Models & explainability
Reducing features
- redundancy reduction
Clustering correlated amino-acid scales and keeping one representative per cluster (
AAclust) to obtain a redundancy-reduced scale set.- medoid
The representative scale of an
AAclustcluster; the redundancy-reduced set is the set of medoids.- feature selection
Choosing an informative subset of features — e.g. recursive feature elimination (RFE) inside
TreeModel.- feature pruning
Dropping correlated or uninformative features before modeling (
NumericalFeature.filter_correlation).- feature simplification
CPP.simplify— swapping features onto fewer, more interpretable scales without retraining.
PU learning
- PU labels
dPULearninput labels:1= positive,2= unlabeled.
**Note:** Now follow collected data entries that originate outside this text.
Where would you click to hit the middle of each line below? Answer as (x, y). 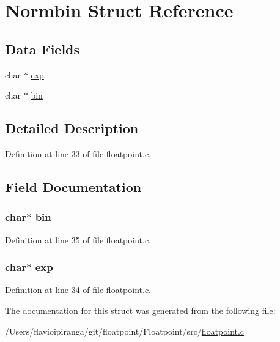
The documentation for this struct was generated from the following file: (140, 310)
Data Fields (42, 49)
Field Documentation (73, 186)
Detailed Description (72, 128)
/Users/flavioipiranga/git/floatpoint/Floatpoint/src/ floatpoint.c (125, 331)
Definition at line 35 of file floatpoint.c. (78, 240)
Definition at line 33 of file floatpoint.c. (78, 153)
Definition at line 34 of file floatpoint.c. (78, 290)

The output adds0= reliable negative.- reliable negative
An unlabeled sample that
dPULearnidentifies as confidently negative (output label0), drawn from the unlabeled pool.
Window sampling
- window
A fixed-length residue stretch sampled around a position of interest — the residue-level unit of comparison.
- P1 anchor
The source/anchor position of a window (the Schechter–Berger
P1), about which test and reference windows are defined.- reference window
A background window (non-site, shuffled, or distance-banded) contrasted against test windows.